I've been more hands-on in my work recently.
It’s reminded me that a lot of the thinking happens in the doing. The micro-decisions, the adjustments, iterations, guided by experience, instinct and intuition. The versions. The happy accidents. All in the moment, not planned and prompted in advance.
For me, this doing → thinking feedback loop is the satisfying part of the work. It’s what flow feels like. And it feels good.
As I integrate AI tools into my workflow I'm noticing that in some instances they are not particularly conducive to that kind of flow.
In fact, in some ways the interaction model is almost perfectly designed to interrupt it.
You stop. You switch. You reach for words to describe an instinct that maybe you can’t articulate concisely. Then you wait and hope you got the words right.
That's several context switches and interruptions to flow in a row.
Earlier this week I caught myself feeling frustrated that I'd ‘wasted’ twenty seconds on a result that was way off the mark. Not a happy accident, just another sh*t result.
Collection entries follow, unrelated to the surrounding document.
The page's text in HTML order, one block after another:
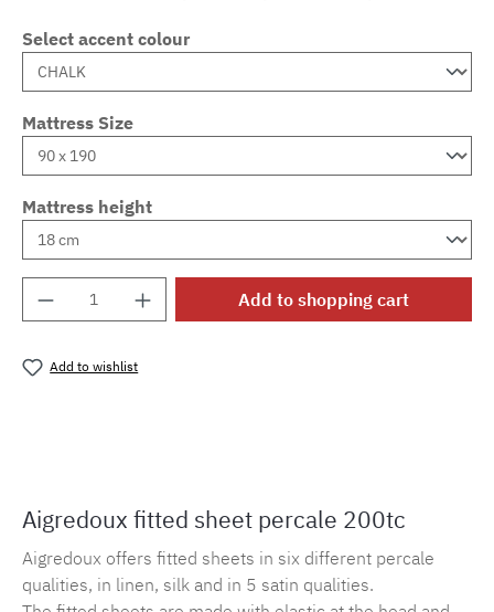
Select accent colour
Mattress Size
Mattress height
Product Quantity: Enter the desired
Add to shopping cart
Add to wishlist
Aigredoux fitted sheet percale 200tc
Aigredoux offers fitted sheets in six different percale
qualities, in linen, silk and in 5 satin qualities.
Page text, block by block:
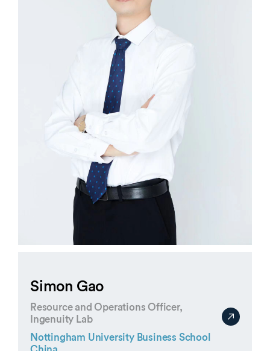
Simon Gao
Resource and Operations Officer,
Ingenuity Lab
Nottingham University Business School
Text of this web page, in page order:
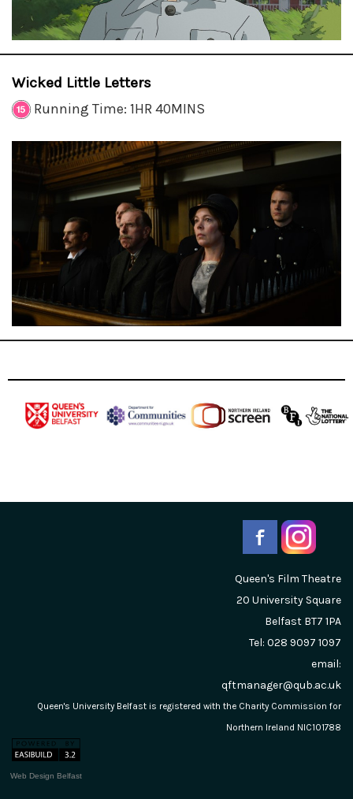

Frustration over a wasted twenty seconds is a pretty absurd thing to feel, but it wasn't really about the time.
When you spend time doing, you feel in control. You’re building an understanding of the work as you do it. You feel a sense of pride in the outcome.
When you spend time waiting, you’re not in full control. You’re hoping, not learning. You don’t feel as much ownership of the outcome.
The joy in making something lives in the doing and thinking. In the flow, in the feedback loop between what you imagined and how the work evolves, what you learn along the way.
When the result arrives without any of that, you get the thing but not the feeling. Which can be a strange kind of outcome, given that the feeling is where most of the satisfaction comes from.